Durante l'infiammazione ulare è mostrata, la freccia mostra la direzione del flusso sanguigno nel vaso. Il numero di neutrofili rotanti e aderenti sulle cellule endoteliali infiammate è stato determinato rispettivamente in 0,25 cellule al minuto e 18,5 cellule per cinque minuti. I dati sono rappresentativi della media più o meno l'errore standard della media di 30 diversi E in quattro topi wild type.

Qui viene tracciato il segnale fluorescente mediano integrato delle piastrine in funzione del tempo.
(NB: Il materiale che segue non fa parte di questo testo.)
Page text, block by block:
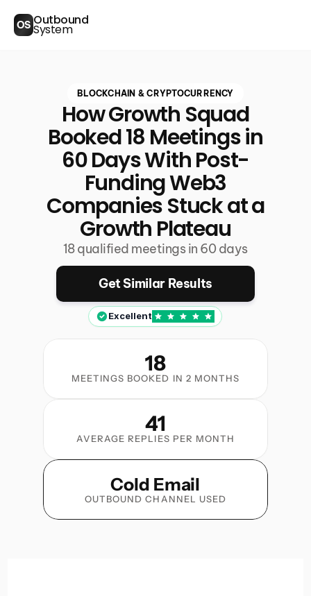
OS Outbound
System
BLOCKCHAIN & CRYPTOCURRENCY
How Growth Squad
Booked 18 Meetings in
60 Days With Post-
Funding Web3
Companies Stuck at a
Growth Plateau
18 qualified meetings in 60 days
Get Similar Results
Excellent
18
MEETINGS BOOKED IN 2 MONTHS
41
AVERAGE REPLIES PER MONTH
Cold Email
OUTBOUND CHANNEL USED
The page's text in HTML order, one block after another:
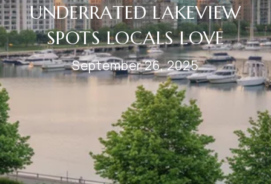
UNDERRATED LAKEVIEW
SPOTS LOCALS LOVE
September 26, 2025
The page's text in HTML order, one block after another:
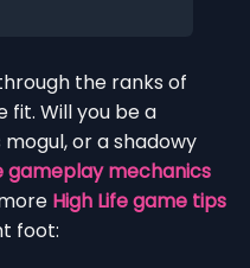
the ranks of
fit. Will you be a
or a shadowy
gameplay mechanics
High Life game tips
foot:
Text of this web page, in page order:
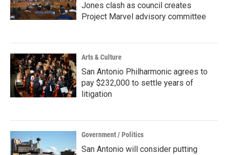
Jones clash as council creates
Project Marvel advisory committee
Arts & Culture
San Antonio Philharmonic agrees to
pay $232,000 to settle years of
litigation
Government / Politics
San Antonio will consider putting
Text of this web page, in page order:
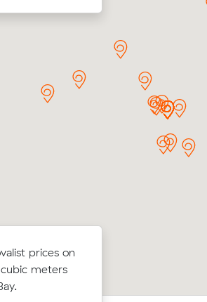
prices on
meters
move from
and cost
prices.
S locked in an hourly rate below their
move from Neutral Bay to Crows Nest.
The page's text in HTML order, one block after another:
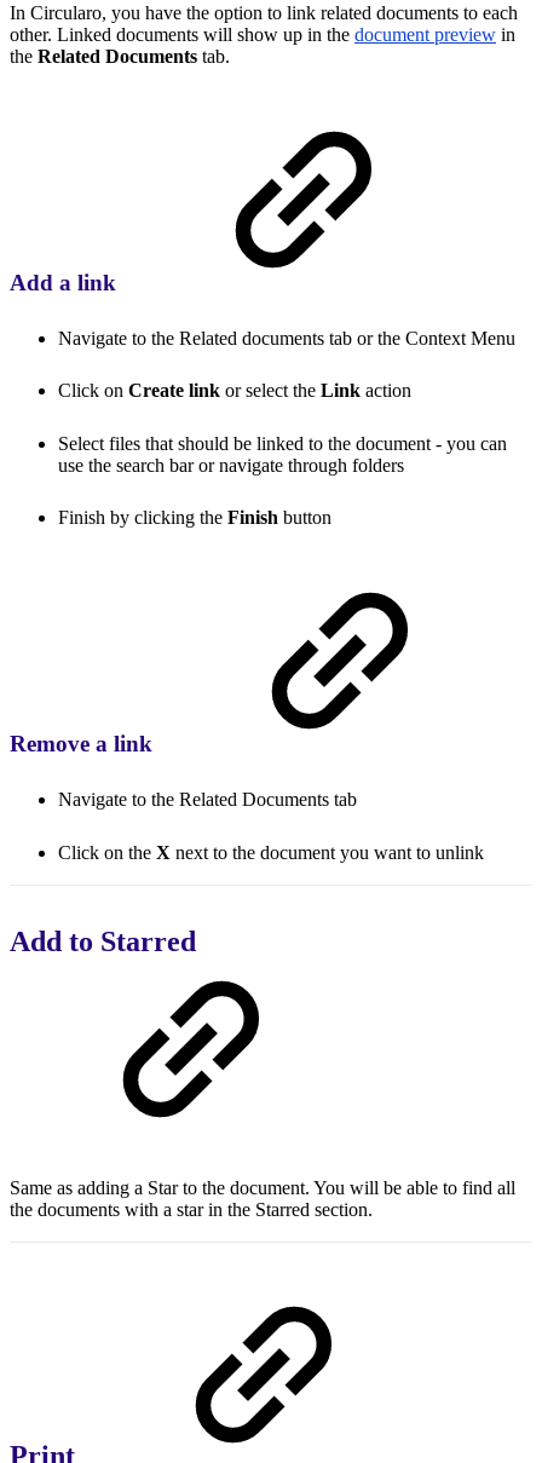
In Circularo, you have the option to link related documents to each
other. Linked documents will show up in the document preview in
the Related Documents tab.
Add a link
Navigate to the Related documents tab or the Context Menu
Click on Create link or select the Link action
Select files that should be linked to the document - you can
use the search bar or navigate through folders
Finish by clicking the Finish button
Remove a link
Navigate to the Related Documents tab
Click on the X next to the document you want to unlink
Add to Starred
Same as adding a Star to the document. You will be able to find all
the documents with a star in the Starred section.
Print

Si è scoperto che la maggior parte delle piastrine in rosso aderisce ai neutrofili aderenti e striscianti in verde piuttosto che alla parete del vaso infiammata. Passiamo ora alle interazioni piastriniche dei neutrofili a seguito di lesione arteriolare indotta dal laser.

Queste immagini illustrano un singolo neutrofilo in rosso e indicato con la freccia gialla che rotola sopra il trombo piastrinico in verde con un secondo neutrofilo in rosso e indicato dalla freccia bianca che rotola rapidamente sulle cellule endoteliali arteriolari, entrambe su un intervallo di cattura di cinque secondi qui, un singolo neutrofilo di nuovo in rosso è mostrato mentre si ribalta e aderisce a un trombo piastrinico in verde su un intervallo di 15 secondi. La punta della freccia identifica i neutrofili rotolanti e aderenti e la spessa freccia grigia indica la direzione del flusso sanguigno. Qui, il segnale fluorescente mediano integrato delle piastrine è tracciato in funzione del tempo.

Il numero di neutrofili rotanti e aderenti è stato determinato in 21,5 e 1,6 cellule rispettivamente in 20 minuti. Il rapido rollio iniziale dei neutrofili si è verificato sulle cellule endoteliali. Una volta che i neutrofili sono entrati in contatto con il trombo piastrinico, la velocità di rotolamento dei neutrofili sul trombo piastrinico è stata modificata con un intervallo di 8,2 micrometri al secondo ed è mediata dall'interazione di pectina e psgl L one.

I dati sono rappresentativi della media più o meno, l'errore standard della media di 14 diversi trombi in sette topi wild type cinque minuti dopo la lesione laser. La dimensione del trombo piastrinico rimane relativamente costante durante l'imaging e i neutrofili rotolano e aderiscono al trombo. Il segnale fluorescente dalle piastrine circolanti è trascurabile.

Rispetto a quello del trombo piastrinico, dopo aver visto questo video, dovresti avere una buona comprensione di come impostare il sistema di microscopio intravitale con topi vivi, permettendoti di visualizzare in tempo reale le interazioni eterotipiche tra piastrine e neutrofili sull'endotelio attivato all'interno della microvascolarizzazione.